Your objective
Needed from the entries below: every line that holds the word "controllo".

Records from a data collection
-------------------------

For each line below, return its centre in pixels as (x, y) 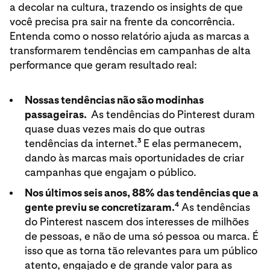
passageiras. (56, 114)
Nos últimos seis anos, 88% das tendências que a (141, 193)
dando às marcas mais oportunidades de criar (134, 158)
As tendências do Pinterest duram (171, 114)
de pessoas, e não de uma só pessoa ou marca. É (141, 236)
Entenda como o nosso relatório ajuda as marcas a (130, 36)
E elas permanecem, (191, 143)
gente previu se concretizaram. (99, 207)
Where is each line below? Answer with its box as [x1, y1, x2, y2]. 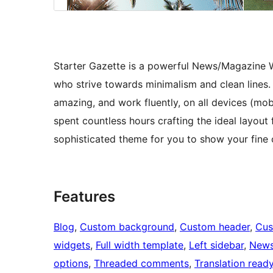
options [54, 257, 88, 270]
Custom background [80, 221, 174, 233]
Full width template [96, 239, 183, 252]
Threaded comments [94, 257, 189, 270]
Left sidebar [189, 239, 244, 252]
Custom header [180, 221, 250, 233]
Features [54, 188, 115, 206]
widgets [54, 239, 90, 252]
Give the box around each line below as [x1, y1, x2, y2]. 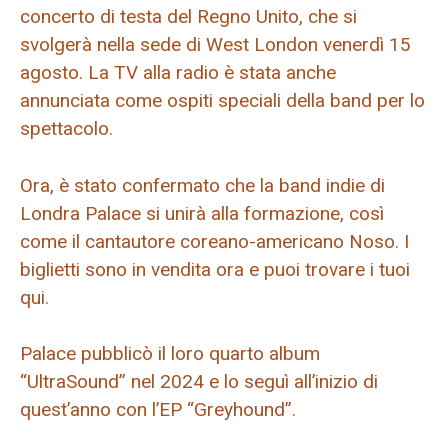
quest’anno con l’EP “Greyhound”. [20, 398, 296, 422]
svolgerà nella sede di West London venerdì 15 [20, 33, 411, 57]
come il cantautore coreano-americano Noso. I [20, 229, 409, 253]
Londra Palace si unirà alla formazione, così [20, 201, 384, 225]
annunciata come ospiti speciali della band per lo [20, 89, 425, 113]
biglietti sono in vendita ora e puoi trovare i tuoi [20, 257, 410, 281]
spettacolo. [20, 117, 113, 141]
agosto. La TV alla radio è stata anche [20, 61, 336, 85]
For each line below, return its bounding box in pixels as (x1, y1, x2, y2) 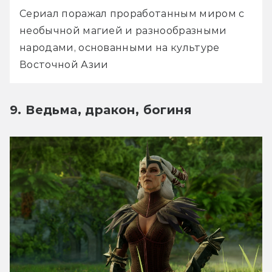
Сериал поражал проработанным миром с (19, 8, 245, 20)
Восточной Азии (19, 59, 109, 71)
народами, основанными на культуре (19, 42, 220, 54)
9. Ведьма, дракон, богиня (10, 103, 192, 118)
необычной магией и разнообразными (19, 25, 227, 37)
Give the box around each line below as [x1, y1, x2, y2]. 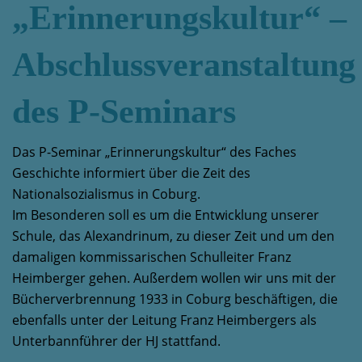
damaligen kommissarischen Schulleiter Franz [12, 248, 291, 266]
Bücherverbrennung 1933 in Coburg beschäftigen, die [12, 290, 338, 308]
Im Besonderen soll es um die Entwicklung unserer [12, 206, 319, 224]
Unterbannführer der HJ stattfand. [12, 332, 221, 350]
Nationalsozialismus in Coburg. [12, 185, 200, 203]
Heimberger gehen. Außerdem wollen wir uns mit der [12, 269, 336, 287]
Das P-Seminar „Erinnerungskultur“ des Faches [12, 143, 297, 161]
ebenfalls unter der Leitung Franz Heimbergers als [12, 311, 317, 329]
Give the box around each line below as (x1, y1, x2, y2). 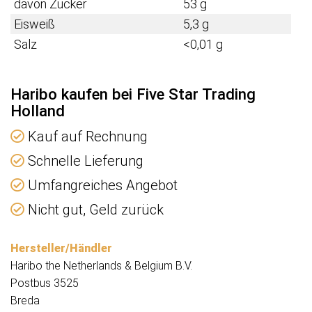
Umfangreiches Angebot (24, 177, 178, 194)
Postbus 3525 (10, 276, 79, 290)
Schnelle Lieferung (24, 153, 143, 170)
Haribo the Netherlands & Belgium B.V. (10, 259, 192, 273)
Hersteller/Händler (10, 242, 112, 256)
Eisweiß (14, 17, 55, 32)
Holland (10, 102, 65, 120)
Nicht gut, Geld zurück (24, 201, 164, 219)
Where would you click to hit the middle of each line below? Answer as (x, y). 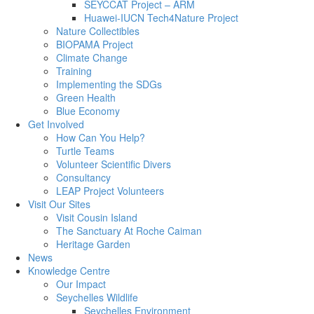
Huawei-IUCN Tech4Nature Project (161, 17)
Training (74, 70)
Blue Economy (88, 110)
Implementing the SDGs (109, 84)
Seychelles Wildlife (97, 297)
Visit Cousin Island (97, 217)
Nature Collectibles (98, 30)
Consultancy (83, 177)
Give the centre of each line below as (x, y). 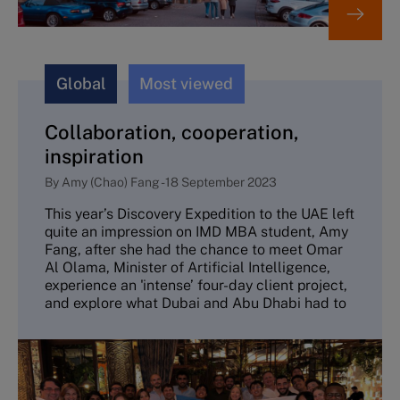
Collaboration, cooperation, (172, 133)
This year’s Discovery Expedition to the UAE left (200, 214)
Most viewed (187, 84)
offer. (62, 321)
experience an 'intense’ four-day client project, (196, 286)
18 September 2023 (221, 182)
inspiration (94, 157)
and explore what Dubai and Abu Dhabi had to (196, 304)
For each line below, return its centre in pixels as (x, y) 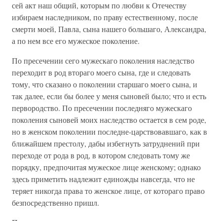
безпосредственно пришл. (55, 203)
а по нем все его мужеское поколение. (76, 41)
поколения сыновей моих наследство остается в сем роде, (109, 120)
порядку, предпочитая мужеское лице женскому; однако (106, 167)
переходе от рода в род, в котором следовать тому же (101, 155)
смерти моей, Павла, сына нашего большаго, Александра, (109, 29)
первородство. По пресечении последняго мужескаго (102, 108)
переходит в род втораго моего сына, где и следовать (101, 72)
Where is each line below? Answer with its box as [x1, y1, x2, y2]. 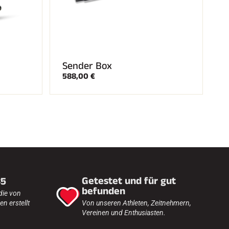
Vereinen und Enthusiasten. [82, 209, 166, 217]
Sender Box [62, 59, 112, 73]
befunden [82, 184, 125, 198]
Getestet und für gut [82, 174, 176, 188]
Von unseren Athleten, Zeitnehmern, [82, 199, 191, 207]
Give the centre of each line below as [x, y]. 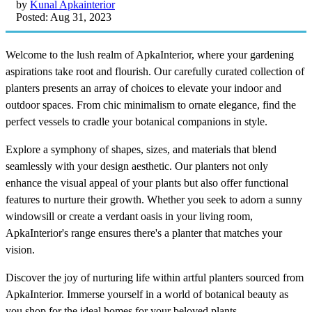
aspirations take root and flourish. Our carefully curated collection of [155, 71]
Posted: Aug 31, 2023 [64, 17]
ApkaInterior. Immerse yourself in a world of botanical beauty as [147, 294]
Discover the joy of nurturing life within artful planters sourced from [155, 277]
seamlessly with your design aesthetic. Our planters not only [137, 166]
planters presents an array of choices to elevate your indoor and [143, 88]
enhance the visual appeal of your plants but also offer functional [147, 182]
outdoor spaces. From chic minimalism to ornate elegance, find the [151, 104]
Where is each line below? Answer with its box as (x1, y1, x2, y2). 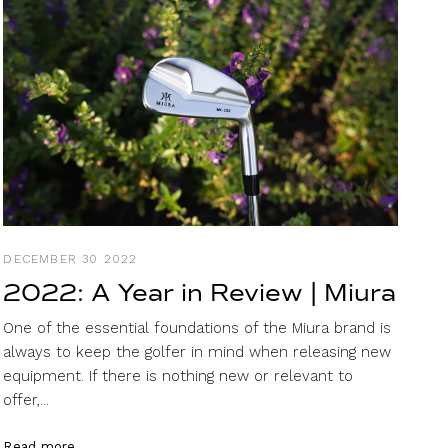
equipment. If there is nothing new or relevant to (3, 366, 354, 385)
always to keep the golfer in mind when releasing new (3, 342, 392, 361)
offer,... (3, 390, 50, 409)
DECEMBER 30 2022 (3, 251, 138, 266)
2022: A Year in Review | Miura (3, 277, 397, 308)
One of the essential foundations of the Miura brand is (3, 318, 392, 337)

-------------------------

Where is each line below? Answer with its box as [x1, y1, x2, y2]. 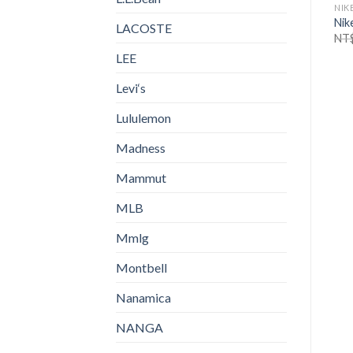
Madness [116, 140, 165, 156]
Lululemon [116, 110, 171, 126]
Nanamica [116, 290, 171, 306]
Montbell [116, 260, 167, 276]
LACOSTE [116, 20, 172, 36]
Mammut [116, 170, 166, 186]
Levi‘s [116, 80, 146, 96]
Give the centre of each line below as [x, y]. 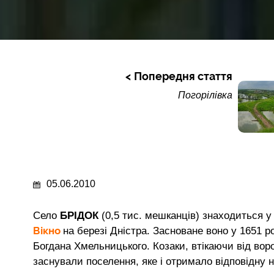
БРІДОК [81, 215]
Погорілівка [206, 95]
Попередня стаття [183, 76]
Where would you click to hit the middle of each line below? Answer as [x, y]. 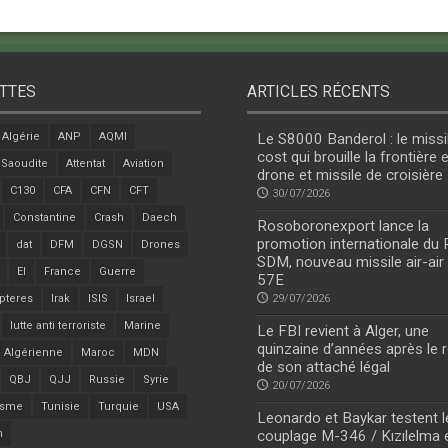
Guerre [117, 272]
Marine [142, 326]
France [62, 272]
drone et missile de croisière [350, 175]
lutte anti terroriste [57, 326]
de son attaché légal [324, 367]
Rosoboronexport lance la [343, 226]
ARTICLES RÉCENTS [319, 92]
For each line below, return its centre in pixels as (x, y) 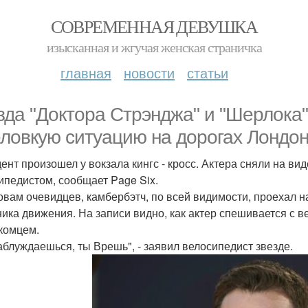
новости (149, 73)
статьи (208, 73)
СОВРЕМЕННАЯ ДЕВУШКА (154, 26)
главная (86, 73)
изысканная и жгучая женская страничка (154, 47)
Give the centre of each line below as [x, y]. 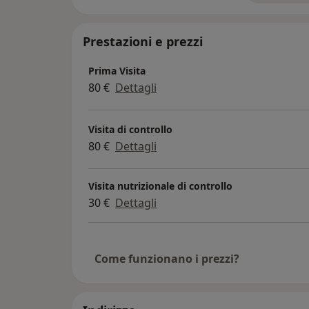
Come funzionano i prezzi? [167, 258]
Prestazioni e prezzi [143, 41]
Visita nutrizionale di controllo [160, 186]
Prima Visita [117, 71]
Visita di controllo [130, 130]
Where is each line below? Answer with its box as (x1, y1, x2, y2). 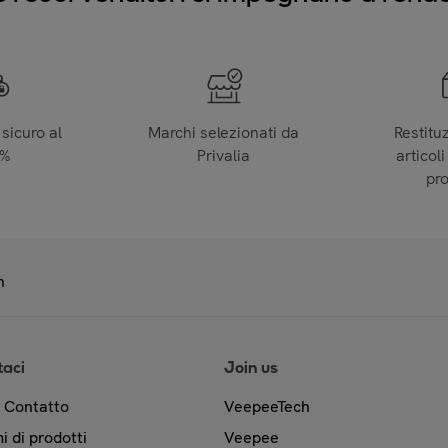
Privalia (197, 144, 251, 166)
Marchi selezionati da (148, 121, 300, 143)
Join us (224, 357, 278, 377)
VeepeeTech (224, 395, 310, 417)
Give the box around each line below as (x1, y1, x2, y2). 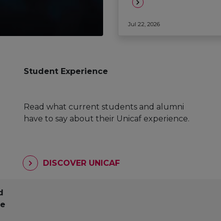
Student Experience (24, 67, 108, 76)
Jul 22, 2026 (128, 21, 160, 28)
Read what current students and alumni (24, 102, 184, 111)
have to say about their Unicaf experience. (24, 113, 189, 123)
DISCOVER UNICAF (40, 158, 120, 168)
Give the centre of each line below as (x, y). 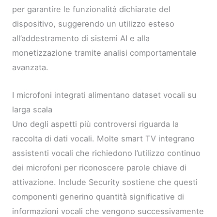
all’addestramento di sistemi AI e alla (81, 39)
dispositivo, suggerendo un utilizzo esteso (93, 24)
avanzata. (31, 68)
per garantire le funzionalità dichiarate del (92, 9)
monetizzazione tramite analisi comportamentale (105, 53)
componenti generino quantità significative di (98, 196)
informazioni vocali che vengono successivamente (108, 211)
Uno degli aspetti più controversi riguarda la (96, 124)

-------------------------

Response to this exercise
Visita nutrizionale di controllo [160, 186]
Visita di controllo [130, 130]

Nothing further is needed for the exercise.